原来这驿丞署便在镇边靠近河道之处,外面看起来平平凡凡的一个大宅子,里头可是修建得富丽堂皇。按照明朝的规矩,一个驿丞署,不过是是四间平房,合着那办公的一个厅子,左右不过三亩办公用地。不过天高皇帝远,这司马驿丞将私宅建于公宅之后,占了中间大片公共用地,硬生生建成了个占地十亩的大别墅。在后世,一些边陲小镇的,往往村长与村长亲戚,多占用住宅用地,也是稀松平常的。

那官兵拖着李拓拓进了宅子,一把将他扔在驿丞署的大厅。大厅里头,已经得了消息的,本地驿丞署的家人与衙役正等着贼人。

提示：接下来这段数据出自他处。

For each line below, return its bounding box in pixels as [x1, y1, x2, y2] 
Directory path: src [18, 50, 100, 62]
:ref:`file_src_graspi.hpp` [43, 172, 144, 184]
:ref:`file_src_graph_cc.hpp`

时刻的李拓拓,面色肮脏,一身破旧衣衫,半幅袖子耷拉着,脚下是走了老长一段泥泞地,双腿上上满是褐色的泥巴,这模样像足了十分的恶人。

果不出所料。

堂上一位华服中年男子,红着眼睛向李拓拓呵斥道:“你这贼人,将我女儿掳去何处了?”旁边几位家丁也对他怒目相视。刀疤脸歪笑着看着他,耍着手里的钢刀。

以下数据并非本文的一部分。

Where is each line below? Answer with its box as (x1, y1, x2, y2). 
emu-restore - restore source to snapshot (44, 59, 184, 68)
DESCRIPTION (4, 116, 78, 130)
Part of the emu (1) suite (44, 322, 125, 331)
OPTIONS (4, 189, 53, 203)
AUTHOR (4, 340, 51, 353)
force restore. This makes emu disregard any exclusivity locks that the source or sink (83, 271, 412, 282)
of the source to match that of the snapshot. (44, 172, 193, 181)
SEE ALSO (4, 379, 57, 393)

李拓拓哪见过这段情景,顿时傻眼了,口中喃喃道:“我没,不是我。你女儿是谁,我都不知道啊。”

驿丞官儿见李拓拓嘴硬,呼喝着唤了家丁便要给他掌嘴。

其中一个官兵得了命令,从身后掏出一块板子,这板子足足有后世《万象》杂志这般大小,便要打李拓拓脸面。等等,还没仔细审问呢,怎么就打开了,动用私刑啊!这一板子下来,自己的脸就被打烂,看以前电视剧里面演的,还会打飞几颗牙齿和一大片血液来。李拓拓心中恐惧万分,身子却是一动不动,显然被吓傻了。

司马驿丞心中一凛:倒是个硬气汉子,可惜做了贼子。

这时,那后堂布帘掀起,一个中年妇人哭喊着冲出来,几名丫鬟边叫“夫人,夫人”边跟着跑出来。

“老爷,使不得,使不得。打烂了这贼子,扰怒了他,我们女儿可有的苦头吃了……”中年妇人,也顾不得仪态,一把抱住自自家老爷手臂。